The Upper Airway Resistance Syndrome: Historical Perspective

Although the two groups did not differ during quiet wakefulness, the PSGs of the patient group showed significantly larger swings in Pes during sleep when compared with the control group, respectively: inspiratory Pes nadirs of —30 to —53 cm H2O vs —11 to —20 cm H2O. The patient group also demonstrated intermittent tachypnea, arrhythmias, and snoring, although none had significant oxyhemoglobin desaturation or met the criteria for obstructive sleep apnea syndrome (OSAS). These parameters, as well as the MSLT and Wilkinson addition test score results, improved both clinically and statistically in all 25 symptomatic patients following tonsillectomy and/or adenoidectomy. Of note, the oronasal airflow was measured by nasal and buccal thermistors, and these data were only used to calculate the respiratory rate in the analysis.

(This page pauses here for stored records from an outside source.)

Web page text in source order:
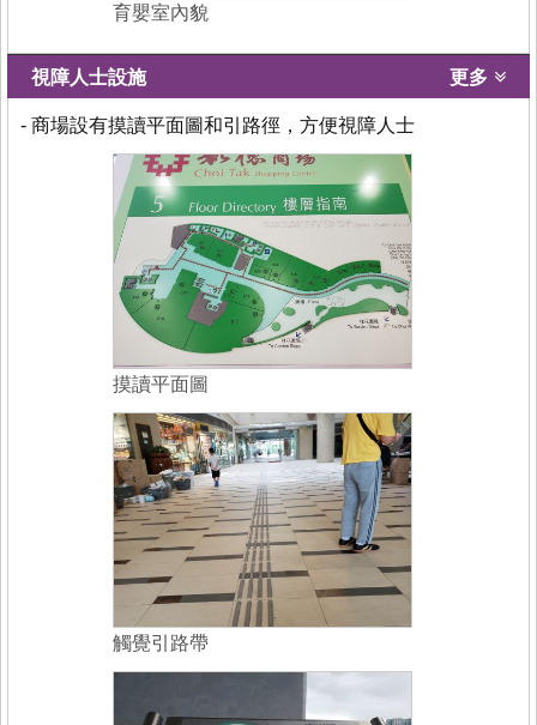
育嬰室內貌
視障人士設施 更多
- 商場設有摸讀平面圖和引路徑，方便視障人士
摸讀平面圖
觸覺引路帶

The following year, Lugaresi et al suggested a continuum of sleep-disordered breathing that ranged from snoring, to OSAS, to severe daytime somnolence and hypoventilation, which was based on polysomnographic measurements that included snoring severity, Pes swings, oxyhemoglobin desaturations, and daytime sleepiness. Snoring was an essential component of each stage along this continuum. The authors provided a case history representing the mildest end of this spectrum (stage 0 or the preclinical stage) review zyrtec tablets. The longest period with the lowest Pes nadirs (—25 to —35 cm H2O) from the PSG of this hypersomnolent patient showed no significant oxyhemoglobin desaturation, suggesting that the patient may have had UARS. Curiously, the authors mention “trivial snoring” in their introductory discussion of this continuum, but even the mildest case reported had heavy snoring and EDS. In a 1990 review article, Stoohs and Guilleminault suggested a continuum of severity focusing on partial to complete upper airway obstruction as opposed to snoring. Their data included postpalatopharyngoplasty patients who no longer snored but, despite their diminished palate size, continued to manifest OSAS most likely attributed to retrolingual obstruction.